A limitation of Debian's /etc/network/interfaces control file
Unless I am missing something, in Debian and Ubuntu there is no way to
bring up an interface without having it try to obtain an IP address in
some way. The interfaces(5) manpage suggests that 'auto ethN',
possibly with 'iface ethN inet manual' should work, but it doesn't
seem to go in my testing on Ubuntu.
You might rationally ask what use there is in bringing up an interface
without an IP address. It turns out that there's a number of things that
such up but unconfigured interfaces are either good for or necessary for
(depending on your perspective), including:
- running
tcpdump and similar packet capture programs to do
traffic accounting and/or monitoring.
- bringing up your DSL PPPoE connection, since PPPoE uses the Ethernet
purely as a transport.
- bridging virtual guest machines onto an Ethernet (or VLAN) that
the host machine is logically not on (although it clearly has physical
access to them).
The Ubuntu machine I ran into this on was our traffic accounting system,
and we definitely never want the monitoring interface to be assigned an
IP address, or even respond to packets. (If we were being thorough, this
means that we should turn off some normal Linux network settings so that
the interface never responds to rogue ARPs for the machine's management
IP address.)
The workaround we're currently using is to set 'iface ethN inet dhcp'.
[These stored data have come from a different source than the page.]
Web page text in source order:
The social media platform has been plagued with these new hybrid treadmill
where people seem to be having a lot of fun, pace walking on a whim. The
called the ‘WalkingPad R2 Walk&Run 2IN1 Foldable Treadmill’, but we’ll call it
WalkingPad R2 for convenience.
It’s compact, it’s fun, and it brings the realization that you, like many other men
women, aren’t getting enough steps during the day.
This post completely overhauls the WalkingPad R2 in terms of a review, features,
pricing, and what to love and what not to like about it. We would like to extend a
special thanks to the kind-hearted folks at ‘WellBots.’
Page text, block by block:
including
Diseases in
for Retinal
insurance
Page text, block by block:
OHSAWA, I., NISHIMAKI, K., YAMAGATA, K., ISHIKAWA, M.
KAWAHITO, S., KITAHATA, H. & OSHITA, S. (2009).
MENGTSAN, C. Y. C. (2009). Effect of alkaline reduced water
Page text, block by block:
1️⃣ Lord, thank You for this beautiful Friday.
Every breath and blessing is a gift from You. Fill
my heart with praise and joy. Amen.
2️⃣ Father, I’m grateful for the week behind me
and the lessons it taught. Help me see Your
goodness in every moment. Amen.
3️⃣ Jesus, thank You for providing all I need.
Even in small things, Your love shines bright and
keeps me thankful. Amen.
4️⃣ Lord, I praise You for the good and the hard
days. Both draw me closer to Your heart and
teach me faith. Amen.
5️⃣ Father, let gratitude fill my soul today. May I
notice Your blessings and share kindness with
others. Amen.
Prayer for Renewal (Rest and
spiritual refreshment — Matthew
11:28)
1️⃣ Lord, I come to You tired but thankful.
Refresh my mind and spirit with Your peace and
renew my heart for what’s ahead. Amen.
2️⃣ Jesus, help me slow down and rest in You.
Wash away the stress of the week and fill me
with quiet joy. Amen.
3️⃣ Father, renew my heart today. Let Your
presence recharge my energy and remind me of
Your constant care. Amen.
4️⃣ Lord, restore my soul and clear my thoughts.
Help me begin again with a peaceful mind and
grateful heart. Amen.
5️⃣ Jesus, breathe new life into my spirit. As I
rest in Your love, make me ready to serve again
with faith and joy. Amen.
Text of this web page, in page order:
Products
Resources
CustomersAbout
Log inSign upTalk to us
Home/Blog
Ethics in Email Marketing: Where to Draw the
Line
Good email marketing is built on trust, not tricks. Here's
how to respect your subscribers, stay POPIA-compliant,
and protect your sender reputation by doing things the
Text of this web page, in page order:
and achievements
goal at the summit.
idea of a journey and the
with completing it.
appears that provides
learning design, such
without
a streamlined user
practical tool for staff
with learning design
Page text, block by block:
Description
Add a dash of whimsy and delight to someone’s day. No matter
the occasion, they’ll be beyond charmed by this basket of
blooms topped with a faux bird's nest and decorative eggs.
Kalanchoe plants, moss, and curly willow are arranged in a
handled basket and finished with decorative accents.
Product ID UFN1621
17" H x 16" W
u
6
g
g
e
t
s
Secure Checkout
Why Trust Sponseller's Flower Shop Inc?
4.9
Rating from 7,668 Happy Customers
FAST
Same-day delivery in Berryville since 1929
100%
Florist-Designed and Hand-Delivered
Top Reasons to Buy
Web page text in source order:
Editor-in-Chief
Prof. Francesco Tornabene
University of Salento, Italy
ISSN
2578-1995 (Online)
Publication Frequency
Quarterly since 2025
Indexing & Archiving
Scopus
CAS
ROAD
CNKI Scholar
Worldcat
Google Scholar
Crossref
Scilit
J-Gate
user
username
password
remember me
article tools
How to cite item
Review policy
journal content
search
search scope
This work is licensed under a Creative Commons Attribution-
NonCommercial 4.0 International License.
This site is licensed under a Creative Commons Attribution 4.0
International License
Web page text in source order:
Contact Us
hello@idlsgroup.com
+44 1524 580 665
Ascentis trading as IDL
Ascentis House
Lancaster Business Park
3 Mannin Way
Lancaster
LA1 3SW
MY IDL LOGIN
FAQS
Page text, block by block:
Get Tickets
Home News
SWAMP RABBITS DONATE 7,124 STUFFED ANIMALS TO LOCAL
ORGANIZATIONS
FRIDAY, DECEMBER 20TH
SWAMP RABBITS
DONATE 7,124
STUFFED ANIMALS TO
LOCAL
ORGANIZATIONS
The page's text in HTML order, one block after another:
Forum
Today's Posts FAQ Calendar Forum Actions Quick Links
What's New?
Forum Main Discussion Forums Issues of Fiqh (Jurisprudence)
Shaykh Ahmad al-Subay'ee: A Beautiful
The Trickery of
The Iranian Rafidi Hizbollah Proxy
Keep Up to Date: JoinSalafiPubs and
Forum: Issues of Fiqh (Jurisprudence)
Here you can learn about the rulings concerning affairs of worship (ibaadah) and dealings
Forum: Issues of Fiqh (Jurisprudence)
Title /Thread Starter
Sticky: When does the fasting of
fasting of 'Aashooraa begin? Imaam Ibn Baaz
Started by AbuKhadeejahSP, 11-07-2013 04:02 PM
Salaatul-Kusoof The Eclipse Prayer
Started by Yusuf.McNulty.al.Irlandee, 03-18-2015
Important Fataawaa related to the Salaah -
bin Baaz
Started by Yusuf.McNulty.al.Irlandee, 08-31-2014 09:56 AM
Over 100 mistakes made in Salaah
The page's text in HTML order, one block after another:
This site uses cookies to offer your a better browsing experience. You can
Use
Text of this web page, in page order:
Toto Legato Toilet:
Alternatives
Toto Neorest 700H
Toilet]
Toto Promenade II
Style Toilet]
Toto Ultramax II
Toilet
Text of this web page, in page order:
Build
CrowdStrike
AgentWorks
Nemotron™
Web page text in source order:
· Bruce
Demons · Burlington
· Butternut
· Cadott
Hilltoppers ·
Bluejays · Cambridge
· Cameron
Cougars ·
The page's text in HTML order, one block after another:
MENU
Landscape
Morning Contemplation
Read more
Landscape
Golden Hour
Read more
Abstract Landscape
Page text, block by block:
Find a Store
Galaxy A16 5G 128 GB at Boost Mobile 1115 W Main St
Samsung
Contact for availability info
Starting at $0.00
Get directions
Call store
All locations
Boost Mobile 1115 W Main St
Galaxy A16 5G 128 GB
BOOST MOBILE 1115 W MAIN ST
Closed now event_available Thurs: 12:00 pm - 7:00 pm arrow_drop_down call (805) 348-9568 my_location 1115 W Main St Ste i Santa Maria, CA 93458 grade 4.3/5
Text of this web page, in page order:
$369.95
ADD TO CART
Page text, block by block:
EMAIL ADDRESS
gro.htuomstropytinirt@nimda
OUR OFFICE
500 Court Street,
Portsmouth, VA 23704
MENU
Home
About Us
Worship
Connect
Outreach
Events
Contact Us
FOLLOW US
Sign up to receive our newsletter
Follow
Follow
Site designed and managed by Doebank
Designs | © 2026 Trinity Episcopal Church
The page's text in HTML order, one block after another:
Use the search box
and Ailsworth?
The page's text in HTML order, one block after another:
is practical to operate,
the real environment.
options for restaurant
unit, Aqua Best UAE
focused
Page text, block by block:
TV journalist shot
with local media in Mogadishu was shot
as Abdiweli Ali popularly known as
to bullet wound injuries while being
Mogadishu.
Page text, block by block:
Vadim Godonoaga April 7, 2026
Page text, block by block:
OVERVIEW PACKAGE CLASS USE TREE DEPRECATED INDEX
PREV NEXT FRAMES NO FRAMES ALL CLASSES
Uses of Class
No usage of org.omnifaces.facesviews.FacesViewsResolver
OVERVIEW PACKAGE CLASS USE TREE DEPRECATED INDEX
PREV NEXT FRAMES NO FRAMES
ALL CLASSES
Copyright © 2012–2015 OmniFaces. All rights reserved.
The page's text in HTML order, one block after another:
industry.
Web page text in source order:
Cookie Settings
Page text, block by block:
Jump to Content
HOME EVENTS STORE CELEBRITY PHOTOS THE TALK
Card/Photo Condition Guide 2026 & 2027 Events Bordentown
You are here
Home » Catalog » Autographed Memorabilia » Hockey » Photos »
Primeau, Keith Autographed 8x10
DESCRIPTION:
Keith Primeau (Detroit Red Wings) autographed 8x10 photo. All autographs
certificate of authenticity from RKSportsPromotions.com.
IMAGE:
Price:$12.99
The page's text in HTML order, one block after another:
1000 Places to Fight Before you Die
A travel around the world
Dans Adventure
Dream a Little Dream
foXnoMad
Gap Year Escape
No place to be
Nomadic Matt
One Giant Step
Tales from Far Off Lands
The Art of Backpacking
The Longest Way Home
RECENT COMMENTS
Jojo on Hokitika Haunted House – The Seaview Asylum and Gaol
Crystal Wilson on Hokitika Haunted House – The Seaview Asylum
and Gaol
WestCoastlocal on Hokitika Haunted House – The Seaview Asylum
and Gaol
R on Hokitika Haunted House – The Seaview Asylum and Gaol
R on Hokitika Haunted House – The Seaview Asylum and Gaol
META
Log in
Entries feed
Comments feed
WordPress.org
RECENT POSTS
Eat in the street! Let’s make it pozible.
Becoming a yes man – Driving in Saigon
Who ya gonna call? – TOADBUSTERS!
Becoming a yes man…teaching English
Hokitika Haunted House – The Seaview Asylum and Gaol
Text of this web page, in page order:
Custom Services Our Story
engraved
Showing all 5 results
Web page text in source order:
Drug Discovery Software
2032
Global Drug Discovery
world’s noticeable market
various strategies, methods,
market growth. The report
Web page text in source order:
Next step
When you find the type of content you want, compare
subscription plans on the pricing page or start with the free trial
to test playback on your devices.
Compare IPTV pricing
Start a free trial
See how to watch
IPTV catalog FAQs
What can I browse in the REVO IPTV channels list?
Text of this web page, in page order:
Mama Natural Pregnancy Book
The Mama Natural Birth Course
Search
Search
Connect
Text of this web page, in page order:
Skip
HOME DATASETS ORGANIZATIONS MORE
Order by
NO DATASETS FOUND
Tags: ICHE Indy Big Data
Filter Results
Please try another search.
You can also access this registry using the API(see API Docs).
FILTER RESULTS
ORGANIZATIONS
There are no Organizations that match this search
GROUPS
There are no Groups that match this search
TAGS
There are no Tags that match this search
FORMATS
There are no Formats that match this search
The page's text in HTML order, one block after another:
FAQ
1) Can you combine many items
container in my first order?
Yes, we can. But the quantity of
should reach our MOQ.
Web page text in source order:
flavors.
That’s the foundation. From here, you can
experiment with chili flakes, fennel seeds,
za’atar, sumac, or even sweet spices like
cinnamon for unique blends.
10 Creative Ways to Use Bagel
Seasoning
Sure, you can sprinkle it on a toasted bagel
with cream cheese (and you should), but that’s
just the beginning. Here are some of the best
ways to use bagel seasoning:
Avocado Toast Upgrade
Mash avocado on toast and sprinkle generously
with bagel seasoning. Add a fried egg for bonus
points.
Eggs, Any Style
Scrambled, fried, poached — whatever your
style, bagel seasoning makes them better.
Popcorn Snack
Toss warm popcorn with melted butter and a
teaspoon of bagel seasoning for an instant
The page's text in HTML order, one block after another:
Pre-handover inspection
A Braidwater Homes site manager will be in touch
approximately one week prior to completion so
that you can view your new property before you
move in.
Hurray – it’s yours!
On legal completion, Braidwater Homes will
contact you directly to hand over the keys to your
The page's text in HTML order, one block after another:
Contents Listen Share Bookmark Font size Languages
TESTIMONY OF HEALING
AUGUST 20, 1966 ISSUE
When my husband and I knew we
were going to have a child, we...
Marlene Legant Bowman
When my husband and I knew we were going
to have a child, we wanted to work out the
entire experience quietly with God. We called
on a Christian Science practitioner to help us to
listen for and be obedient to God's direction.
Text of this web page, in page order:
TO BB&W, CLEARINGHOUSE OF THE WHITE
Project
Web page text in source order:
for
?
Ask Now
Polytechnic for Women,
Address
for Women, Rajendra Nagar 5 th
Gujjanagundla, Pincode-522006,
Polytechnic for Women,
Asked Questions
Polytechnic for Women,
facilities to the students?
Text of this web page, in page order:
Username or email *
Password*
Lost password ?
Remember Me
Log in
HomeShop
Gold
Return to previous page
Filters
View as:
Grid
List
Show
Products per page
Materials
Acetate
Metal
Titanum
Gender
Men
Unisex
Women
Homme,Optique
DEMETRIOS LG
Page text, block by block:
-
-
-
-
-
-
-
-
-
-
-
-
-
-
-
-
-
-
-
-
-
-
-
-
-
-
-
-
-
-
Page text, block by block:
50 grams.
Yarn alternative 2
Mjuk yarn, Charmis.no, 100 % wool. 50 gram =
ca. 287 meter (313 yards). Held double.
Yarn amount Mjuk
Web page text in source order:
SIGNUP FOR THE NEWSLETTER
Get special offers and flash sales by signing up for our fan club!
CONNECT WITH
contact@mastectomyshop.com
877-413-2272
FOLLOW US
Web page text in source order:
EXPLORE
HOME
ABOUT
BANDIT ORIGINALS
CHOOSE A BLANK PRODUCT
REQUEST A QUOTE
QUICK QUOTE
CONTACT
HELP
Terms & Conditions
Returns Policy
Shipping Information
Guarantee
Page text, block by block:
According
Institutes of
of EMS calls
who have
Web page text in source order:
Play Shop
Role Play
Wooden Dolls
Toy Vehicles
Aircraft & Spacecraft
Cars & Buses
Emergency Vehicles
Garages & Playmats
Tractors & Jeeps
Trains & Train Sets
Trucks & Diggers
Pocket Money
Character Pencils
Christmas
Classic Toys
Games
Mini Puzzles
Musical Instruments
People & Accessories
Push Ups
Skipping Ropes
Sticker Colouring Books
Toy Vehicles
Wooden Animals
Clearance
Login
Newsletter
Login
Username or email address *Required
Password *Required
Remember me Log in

There's no DHCP server on the monitoring segment that will ever respond
to the accounting machine's DHCP request; in fact, I believe that there
is basically no untagged traffic flowing over that network segment.
(And yes, if this ever changes we could get a peculiar surprise.)
Sidebar: setting up unconfigured but active interfaces in Fedora
To set up such an interface in Fedora (and probably Red Hat Enterprise),
you want the obvious minimal ifcfg-ethN control file:
DEVICE=ethN
ONBOOT=yes
Put this in /etc/sysconfig/network-scripts and you're good to go.